### GIVEN ENTRIES
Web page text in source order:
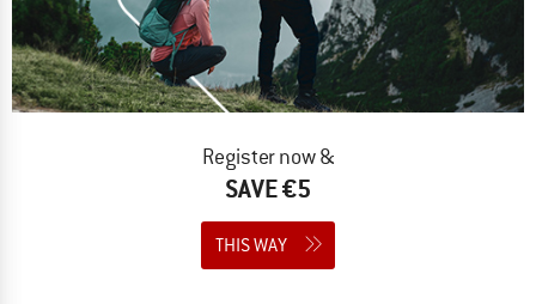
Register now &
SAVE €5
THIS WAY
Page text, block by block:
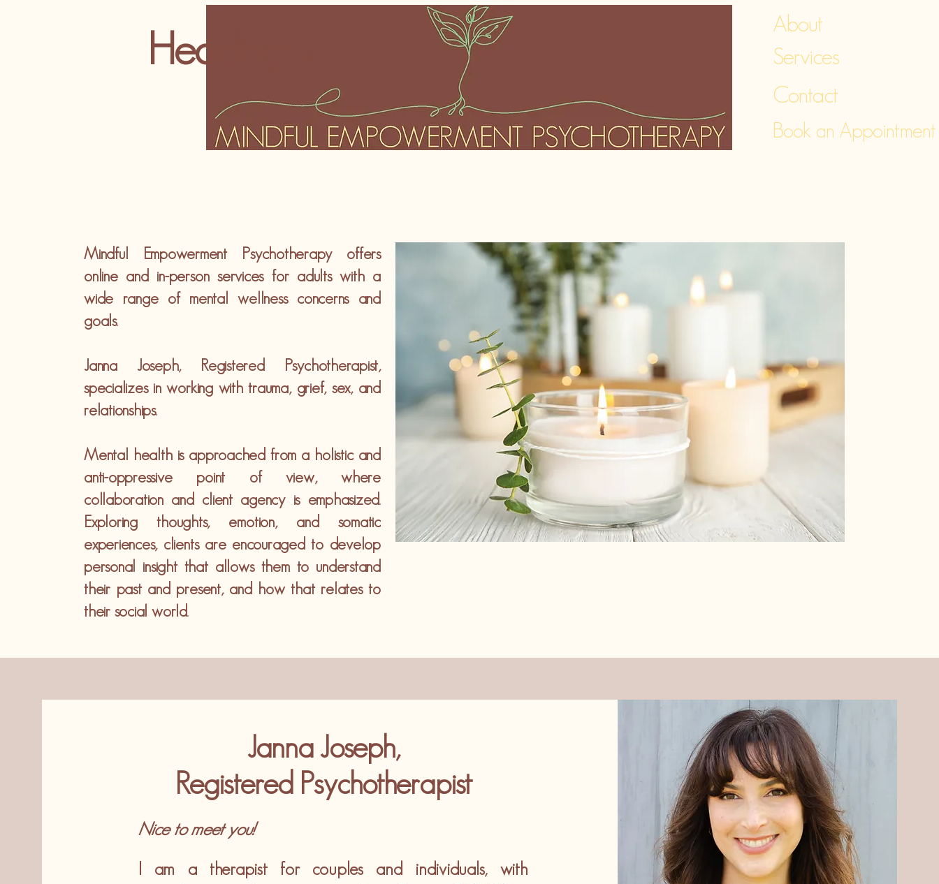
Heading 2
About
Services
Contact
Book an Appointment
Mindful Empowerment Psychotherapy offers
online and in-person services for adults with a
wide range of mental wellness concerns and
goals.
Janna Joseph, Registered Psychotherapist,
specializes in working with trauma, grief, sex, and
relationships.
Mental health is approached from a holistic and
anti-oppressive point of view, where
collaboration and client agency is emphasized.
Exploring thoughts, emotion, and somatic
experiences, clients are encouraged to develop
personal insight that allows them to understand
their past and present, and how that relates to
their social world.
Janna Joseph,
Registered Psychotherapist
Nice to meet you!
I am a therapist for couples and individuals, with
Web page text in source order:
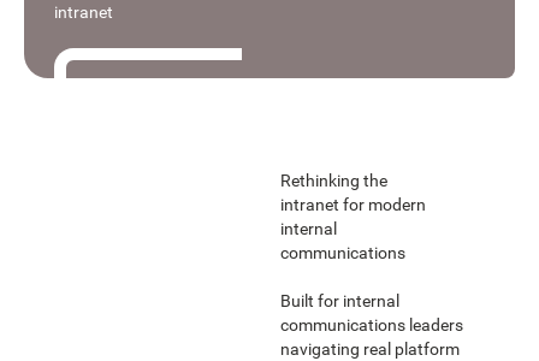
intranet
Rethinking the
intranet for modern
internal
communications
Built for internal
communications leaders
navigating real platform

### PROBLEM DETAILS
Scan the listing and report each line where the word "their" shows up.

### RESPONSE BOX
their past and present, and how that relates to
their social world.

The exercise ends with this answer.